But wanting to be a cooler, beer-drinking, girl-bedding kind of guy, I stopped playing D&D when I went to college. There was shame in them thar imaginary hills. So I shelved that yearning for fantasy heroics, which looked so weak and antisocial. I told myself, You don’t need D&D anymore.
Boy, was I wrong.
When I hit 40, I discovered my cache of D&D rule books and dice some two decades after I’d last laid eyes on it. Stirred by nostalgia, I wrote “Fantasy Freaks and Gaming Geeks,” a travel memoir/pop culture investigation that records a year spent “re-geeking” myself and reintegrating D&D and its ilk back into my life. Thanks to the widespread acceptance of gaming and fantasy subcultures — from “Lord of the Rings” to “Harry Potter” to MMOs (online role-playing games) like “World of Warcraft” (aka WoW) — that re-geeking was easier than I expected. I emerged from my hobbit hole and saw a kinder, more tolerant world. A real world where it’s safe to make peace with one’s “inner geek” without risk of reprisal from the jocks. And I’m not the only one making peace with my 20-sided die. “Your story is my story,” countless men tell me. We are ready to embrace those nights of unbridled game-playing and storytelling as crucial, formative experiences that were as real and memorable as any heroic feats on the football field (from which, of course, we were excluded).

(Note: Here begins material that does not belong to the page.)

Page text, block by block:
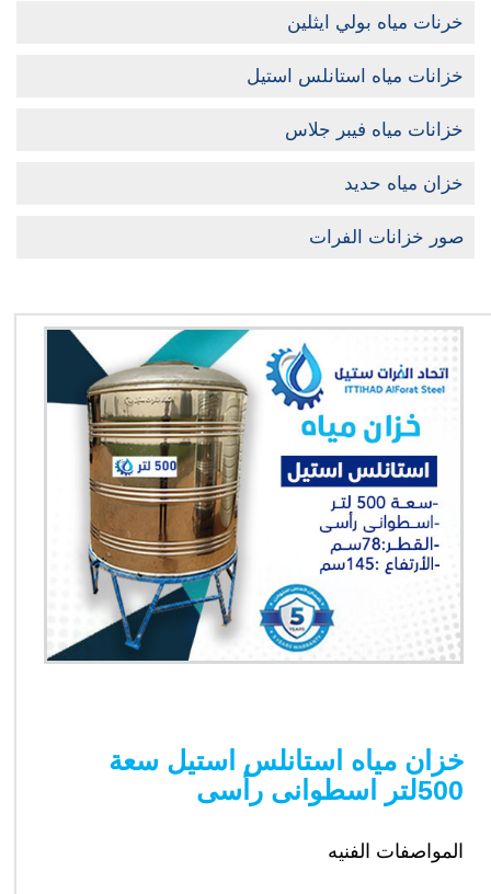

OK, you check for traps, says the Dungeon Master. The coast is clear.
But wait, you say. Didn’t D&D disappear?
Didn’t the role-playing game succumb to controversy and those evangelical, just say no-era rants that linked the game to overweight kids listening to Judas Priest, practicing satanism and committing suicide? Besides, who has the patience for D&D? The world of books is dying, CDs are dead, and print magazines are swirling the toilet. Word has it the local youths can’t tell or write a story longer than 140 characters. Is it humanly possible in our hyperspeed, hypertext moment that biped mammals, amped on shots of Mountain Dew, could still gather in dimly lit Holiday Inns to scratch out combat strategy with knife-sharpened pencils?

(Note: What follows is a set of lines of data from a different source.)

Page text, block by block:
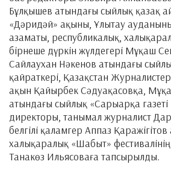
Бұлқышев атындағы сыйлық қазақ
«Дәридәй» ақыны, Ұлытау
азаматы, республикалық,
бірнеше дүркін жүлдегері Мұқаш
Сайлаухан Нәкенов атындағы
қайраткері, Қазақстан
ақын Қайырбек Сәдуақасовқа,
атындағы сыйлық «Сарыарқа
директоры, танымал журналист
белгілі қаламгер Аппаз
халықаралық «Шабыт»
Танакөз Ильясоваға тапсырылды.

It turns out D&D is alive and well. And it’s being played more or less the way it was played back in the Dark Days of the Reagan administration, on real tabletops, not virtual desktops, with dice and graph paper and miniature figurines. There’s nary a pixel in sight.
Why does this primal form of gaming and group narrative continue to have such a hold on guys like me? It’s more than simply a failure or refusal to grow up. Because I’ve had enough “life experiences” to level-up a 60th-level druid. For gamers of my generation, a sense of wistfulness — or even regret for having left behind these realms — plays a role in the resurgent status of D&D. Gen-X gamers like me, folks in their 30s or 40s (yes, mostly men, sigh), we want back in.
Can I roll again? I want to ask my Dungeon Master of yore.
Yes, the Dungeon Master says in my mind. You may proceed deeper into the dungeon. Pick up where you left off ages ago.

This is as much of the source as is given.